Stored data entries
----

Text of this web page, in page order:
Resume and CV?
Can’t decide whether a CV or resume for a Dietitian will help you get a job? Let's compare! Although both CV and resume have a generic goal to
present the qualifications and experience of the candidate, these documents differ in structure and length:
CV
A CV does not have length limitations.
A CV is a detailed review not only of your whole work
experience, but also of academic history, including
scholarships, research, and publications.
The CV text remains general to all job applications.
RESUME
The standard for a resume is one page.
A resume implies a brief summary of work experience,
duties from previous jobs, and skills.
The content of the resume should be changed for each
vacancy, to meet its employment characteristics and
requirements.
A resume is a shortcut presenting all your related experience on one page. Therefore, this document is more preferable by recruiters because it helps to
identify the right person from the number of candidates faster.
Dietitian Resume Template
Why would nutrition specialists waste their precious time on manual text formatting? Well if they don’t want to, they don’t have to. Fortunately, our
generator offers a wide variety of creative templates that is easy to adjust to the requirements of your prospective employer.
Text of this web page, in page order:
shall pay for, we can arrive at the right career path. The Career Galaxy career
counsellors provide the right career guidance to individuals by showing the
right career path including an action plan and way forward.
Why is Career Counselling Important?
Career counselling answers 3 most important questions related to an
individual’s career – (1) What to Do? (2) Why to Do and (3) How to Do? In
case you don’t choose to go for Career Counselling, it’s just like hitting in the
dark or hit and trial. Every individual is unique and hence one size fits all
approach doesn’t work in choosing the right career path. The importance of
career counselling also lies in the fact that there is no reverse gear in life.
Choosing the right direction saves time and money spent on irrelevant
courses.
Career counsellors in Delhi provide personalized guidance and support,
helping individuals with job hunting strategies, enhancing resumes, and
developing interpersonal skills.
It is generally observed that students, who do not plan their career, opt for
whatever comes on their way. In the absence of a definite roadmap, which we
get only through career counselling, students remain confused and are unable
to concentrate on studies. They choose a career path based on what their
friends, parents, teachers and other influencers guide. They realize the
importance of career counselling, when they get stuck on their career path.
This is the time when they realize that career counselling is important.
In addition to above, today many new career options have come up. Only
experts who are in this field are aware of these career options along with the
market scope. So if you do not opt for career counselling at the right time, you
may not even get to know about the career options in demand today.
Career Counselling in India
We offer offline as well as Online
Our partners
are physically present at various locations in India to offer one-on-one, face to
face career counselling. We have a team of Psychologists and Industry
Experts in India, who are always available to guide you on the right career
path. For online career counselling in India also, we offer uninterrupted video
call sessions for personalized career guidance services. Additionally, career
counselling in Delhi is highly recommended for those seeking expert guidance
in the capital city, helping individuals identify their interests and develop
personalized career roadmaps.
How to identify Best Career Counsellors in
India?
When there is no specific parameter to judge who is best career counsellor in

----

**Instructions for the task:** Copy out the lines above exactly, beginning at the one that contains "A resume is a" and ending at the one that contains "Why is Career Counselling Important?".

**The answer:**
A resume is a shortcut presenting all your related experience on one page. Therefore, this document is more preferable by recruiters because it helps to
identify the right person from the number of candidates faster.
Dietitian Resume Template
Why would nutrition specialists waste their precious time on manual text formatting? Well if they don’t want to, they don’t have to. Fortunately, our
generator offers a wide variety of creative templates that is easy to adjust to the requirements of your prospective employer.
Text of this web page, in page order:
shall pay for, we can arrive at the right career path. The Career Galaxy career
counsellors provide the right career guidance to individuals by showing the
right career path including an action plan and way forward.
Why is Career Counselling Important?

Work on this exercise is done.